Keep in mind, HP R&P is stronger when you're driving forward, LP R&P is stronger when you're backing up. If you're trying to climb something going forward, probably 60-70% of the weight and traction are over the rear wheels. If you're trying to back up a hill or obstacle about 60-70% of the weight and traction are on the front wheels, and the LP front diff is stronger than HP. Not that any of that matters, because you will probably break a shaft or u-joint first...
 
Keep in mind, HP R&P is stronger when you're driving forward, LP R&P is stronger when you're backing up. If you're trying to climb something going forward, probably 60-70% of the weight and traction are over the rear wheels. If you're trying to back up a hill or obstacle about 60-70% of the weight and traction are on the front wheels, and the LP front diff is stronger than HP. Not that any of that matters, because you will probably break a shaft or u-joint first...
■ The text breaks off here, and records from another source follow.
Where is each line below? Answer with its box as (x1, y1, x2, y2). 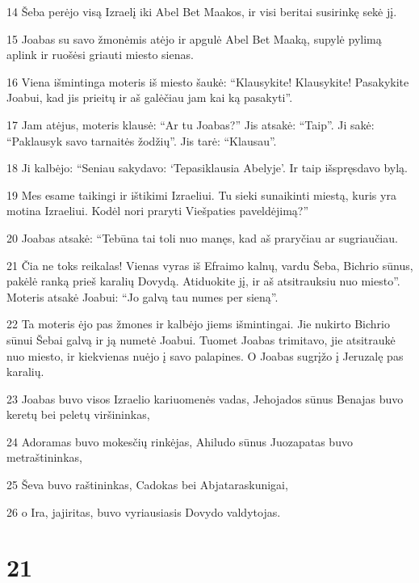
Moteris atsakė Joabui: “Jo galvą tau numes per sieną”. (6, 288, 279, 305)
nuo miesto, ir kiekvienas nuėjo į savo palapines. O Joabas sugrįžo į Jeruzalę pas (6, 347, 404, 364)
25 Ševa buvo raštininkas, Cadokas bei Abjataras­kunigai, (6, 476, 288, 493)
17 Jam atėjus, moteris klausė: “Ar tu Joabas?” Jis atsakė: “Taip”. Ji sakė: (6, 116, 375, 133)
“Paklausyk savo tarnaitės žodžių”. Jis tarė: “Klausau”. (6, 132, 277, 149)
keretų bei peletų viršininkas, (6, 406, 150, 423)
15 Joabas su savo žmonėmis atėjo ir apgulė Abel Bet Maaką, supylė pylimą (6, 30, 382, 47)
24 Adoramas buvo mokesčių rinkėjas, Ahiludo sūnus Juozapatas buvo (6, 433, 353, 450)

Idk about you but i dont think I've ever been like... "you know what I think I'm gonna back up this huge ledge..."
 
Idk about you but i dont think I've ever been like... "you know what I think I'm gonna back up this huge ledge..."
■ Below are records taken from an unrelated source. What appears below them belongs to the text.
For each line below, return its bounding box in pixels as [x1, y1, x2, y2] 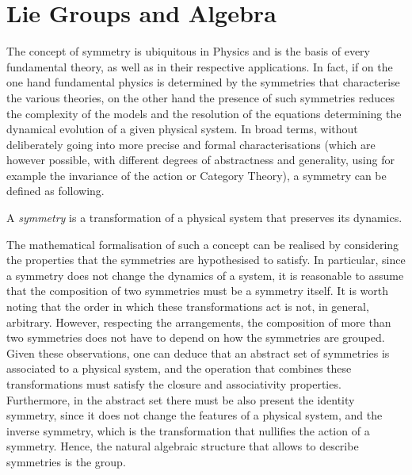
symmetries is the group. [6, 453, 126, 469]
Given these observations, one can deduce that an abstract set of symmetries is [6, 344, 390, 361]
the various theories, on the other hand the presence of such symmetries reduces [6, 89, 395, 105]
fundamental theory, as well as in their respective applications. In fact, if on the [6, 58, 393, 75]
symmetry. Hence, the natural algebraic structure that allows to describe [6, 438, 359, 454]
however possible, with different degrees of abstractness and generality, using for [6, 151, 395, 168]
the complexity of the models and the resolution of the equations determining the [6, 105, 402, 121]
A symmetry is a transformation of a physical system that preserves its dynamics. [6, 209, 402, 226]
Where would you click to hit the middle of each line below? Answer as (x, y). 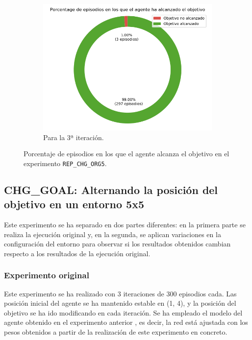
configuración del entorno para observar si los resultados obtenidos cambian (117, 244)
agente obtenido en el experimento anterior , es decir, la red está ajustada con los (126, 322)
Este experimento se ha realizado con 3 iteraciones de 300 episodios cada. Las (120, 293)
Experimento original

True, but many times I've had the front slide down into a hole or crack and needed to use a lot of throttle to get back out of it.
 
Keep in mind, HP R&P is stronger when you're driving forward, LP R&P is stronger when you're backing up. If you're trying to climb something going forward, probably 60-70% of the weight and traction are over the rear wheels. If you're trying to back up a hill or obstacle about 60-70% of the weight and traction are on the front wheels, and the LP front diff is stronger than HP. Not that any of that matters, because you will probably break a shaft or u-joint first...
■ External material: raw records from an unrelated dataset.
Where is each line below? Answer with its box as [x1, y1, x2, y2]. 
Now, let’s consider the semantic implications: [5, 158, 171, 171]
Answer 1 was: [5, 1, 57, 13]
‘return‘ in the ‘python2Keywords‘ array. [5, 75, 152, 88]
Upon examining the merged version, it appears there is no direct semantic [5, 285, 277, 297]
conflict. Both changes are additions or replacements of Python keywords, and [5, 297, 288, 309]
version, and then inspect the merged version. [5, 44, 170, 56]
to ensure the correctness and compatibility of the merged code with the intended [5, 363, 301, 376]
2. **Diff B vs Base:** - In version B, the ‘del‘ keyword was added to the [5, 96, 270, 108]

After bending 2 driveshafts and having to get them retubed, screw a LP axle on 32s and 35s!
 
Not sure what the fear of coil over plug ignition is. They are much better in water or mud because the system is sealed, and it cleans up the passenger side of the engine a bit since you don't have plug wires. My 2000 wrangler has been through a lot in its lifetime and still has the original coilpack.

I have no problem with a coil pack, it is just the shitty head that came on the coil pack motors in 00-01. I've had a lot of 00-01 XJs in here. Almost every single one has a cracked head.
 
91 - 94 are my favorite years. I'm partial to 94 though. 95 is nice for the air bag if you are going to street drive it. I also have a 98 and am not as happy with it as I thought I would be. The 8.25 did not get the bigger spline axles until 96 iirc. However the 8.25 xj axles are a dime a dozen. Just my .02
 
I tell everyone I know who get xjs, if you plan to wheel it, the first thing you should do is put uni body stiffeners on it!
 
You've got it backwards.
Assuming we're still talking about front axles, you've got it backwards. Feel free to quote the rest of my post :p
If you're trying to back up a hill or obstacle about 60-70% of the weight and traction are on the front wheels, and the LP front diff is stronger than HP.
 
Assuming we're still talking about front axles, you've got it backwards. Feel free to quote the rest of my post :p

I got it now. The LP is on the coast side going forward (weak side), but the drive side when going backwards. :beer:
 
I got it now. The LP is on the coast side going forward (weak side), but the drive side when going backwards. :beer:
I figgered you'd figger it out if you thought about it.